Paul Motos like SFgirl wrote. They are about 8 miles tall and have a really large amount of pad holder height adjustment


----------



## Fillet-brazed (Jan 13, 2004)

IF52 said:


> Paul Motos like SFgirl wrote. They are about 8 miles tall and have a really large amount of pad holder height adjustment


ah, see, I dont know my 90s stuff too well. I thought those were cantis. Those would probalby work well then coupled with some canti brake levers. _If_ you had enough clearance for the bigger wheels.


----------



## IF52 (Jan 10, 2004)

I think folks pretty commonly use Paul Motos to run 700c on 26inch wheel bikes.

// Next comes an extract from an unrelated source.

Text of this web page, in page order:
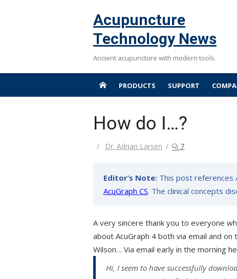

Come on F-B, you're not old enough to not know 90s stuff


----------



## PaintPeelinPbody (Feb 3, 2004)

Do most 650B wheelsets fit in a 26" rigid retro fork, or is that all dependent?


----------



## GrumpyOne (Jan 7, 2004)

The problem with Paul Motos is the Noddle/Cable clearance. The pads have a ton of adjustment but the noddle is huge and has less clearance then an Avid Ultimate. That's why I'm using the Avids on mine. (I did try Paul Motolites first.) 
Note: If you ran a smaller tire I'm sure the Pauls would work, but you'd of course loose the benefit of the large tire.

jw



IF52 said:


> Paul Motos like SFgirl wrote. They are about 8 miles tall and have a really large amount of pad holder height adjustment


----------



## IF52 (Jan 10, 2004)

Wow, that's crazy. I'll have to look at them tonight when I get home. I would have figured they had way more clearance.


----------



## Fillet-brazed (Jan 13, 2004)

GrumpyOne said:


> The problem with Paul Motos is the Noddle/Cable clearance. The pads have a ton of adjustment but the noddle is huge and has less clearance then an Avid Ultimate. That's why I'm using the Avids on mine. (I did try Paul Motolites first.)
> Note: If you ran a smaller tire I'm sure the Pauls would work, but you'd of course loose the benefit of the large tire.
> 
> jw


what kind of brake lever are you using?


----------



## GrumpyOne (Jan 7, 2004)

Avid Speed Dial Ultimate.

jw



Fillet-brazed said:


> what kind of brake lever are you using?


----------